駅前の坂道を登った先に、あの桜並木がある。
四月の風に乗って、花びらが舞い始めた。
僕は、そっと目を閉じる。

彼女が笑っていた春が、ふいに蘇る。
「こっち、こっち!」と手を振っていた姿。
その笑顔が、ずっと心に焼き付いて離れない。

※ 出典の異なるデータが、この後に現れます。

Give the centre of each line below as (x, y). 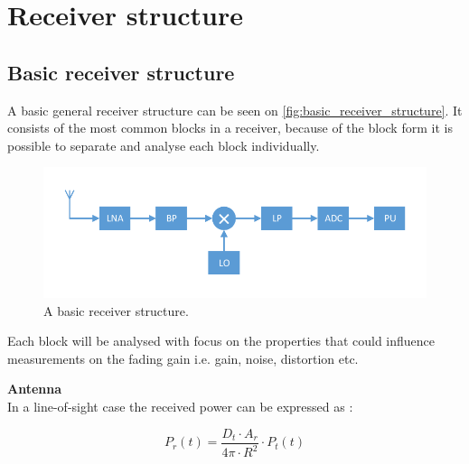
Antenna (35, 389)
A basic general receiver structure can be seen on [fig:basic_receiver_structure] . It (235, 110)
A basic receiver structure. (116, 310)
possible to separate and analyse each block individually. (164, 145)
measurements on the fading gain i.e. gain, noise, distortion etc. (183, 358)
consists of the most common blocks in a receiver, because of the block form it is (230, 128)
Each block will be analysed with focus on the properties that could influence (221, 341)
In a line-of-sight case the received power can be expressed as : (180, 407)
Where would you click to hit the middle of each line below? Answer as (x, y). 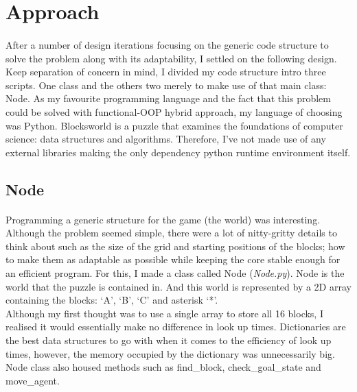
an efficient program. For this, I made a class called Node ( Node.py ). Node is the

🌸

あれから何年も経ったのに、桜を見ると胸がざわつく。
忘れられない記憶ほど、意外と色鮮やかに残っているものだ。
もう、彼女はいない。
それでも毎年、桜の季節になると、自然とこの坂を登ってしまう。

ポケットの中にある、小さな手紙。
彼女が最後にくれたもの。
開けることができなかった。
ずっと怖かった。

でも今日、ふと決心がついた。
花びらの舞う中で、封を切る。

そこには、あの頃と変わらない丸い文字で、こう書かれていた。

「桜が咲いたら、もう一度会おうね」

……え?
信じられず、手紙を持つ手が震える。

ふと、背後から声がした。

「ねえ、ずっと待ってたんだよ?」

振り向くと、そこには――
彼女と、そっくりな笑顔の女の子が立っていた。

「ママの手紙、ちゃんと渡せてよかった」

彼女の面影をそのまま写した少女は、花びらの中で微笑んでいた😊

時が止まったような春の午後。
蘇ったのは、思い出だけじゃなかった。

「あなたに、伝えたかったんだって。最後まで言えなかった想いを」
そう言って、少女は胸のポシェットから、もう一通の手紙を差し出す。

震える指で受け取り、開封する。

「あなたと過ごした春が、私のいちばん好きな季節になったよ。
ありがとう。
そして……あなたに会えて、本当によかった」

文字の最後に添えられていたのは、彼女の似顔絵と、満開の桜🌸

僕は涙をこらえながら笑った。
春が、ようやく前を向ける季節になった気がした。

少女が小さくうなずく。
「ママは、あなたのこと、ずっと大好きだったよ」

風がそっと吹いて、空に舞った花びらが、まるで彼女の声のように優しく響いた。

そして僕は、ようやく手放せた気がした。